» PROBLEM TO WORK ON: Without the pictures, output all of the data exactly.

[Items from a dataset]

-- -- --

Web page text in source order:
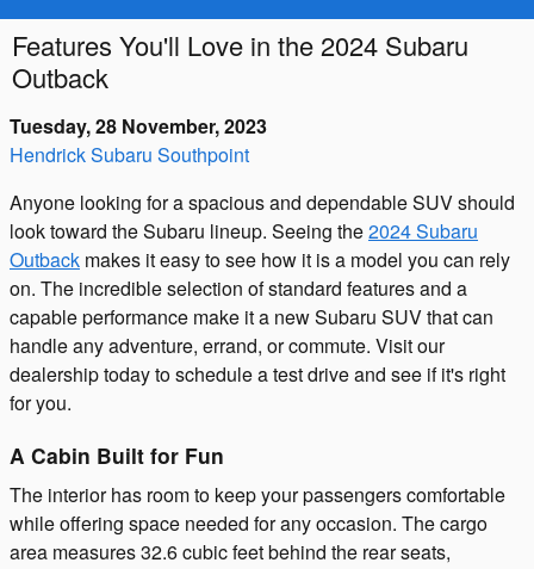
Features You'll Love in the 2024 Subaru
Outback
Tuesday, 28 November, 2023
Hendrick Subaru Southpoint
Anyone looking for a spacious and dependable SUV should
look toward the Subaru lineup. Seeing the2024 Subaru
Outback makes it easy to see how it is a model you can rely
on. The incredible selection of standard features and a
capable performance make it a new Subaru SUV that can
handle any adventure, errand, or commute. Visit our
dealership today to schedule a test drive and see if it's right
for you.
A Cabin Built for Fun
The interior has room to keep your passengers comfortable
while offering space needed for any occasion. The cargo
area measures 32.6 cubic feet behind the rear seats,

-- -- --

» TASK ANSWER:
Web page text in source order:
Features You'll Love in the 2024 Subaru
Outback
Tuesday, 28 November, 2023
Hendrick Subaru Southpoint
Anyone looking for a spacious and dependable SUV should
look toward the Subaru lineup. Seeing the2024 Subaru
Outback makes it easy to see how it is a model you can rely
on. The incredible selection of standard features and a
capable performance make it a new Subaru SUV that can
handle any adventure, errand, or commute. Visit our
dealership today to schedule a test drive and see if it's right
for you.
A Cabin Built for Fun
The interior has room to keep your passengers comfortable
while offering space needed for any occasion. The cargo
area measures 32.6 cubic feet behind the rear seats,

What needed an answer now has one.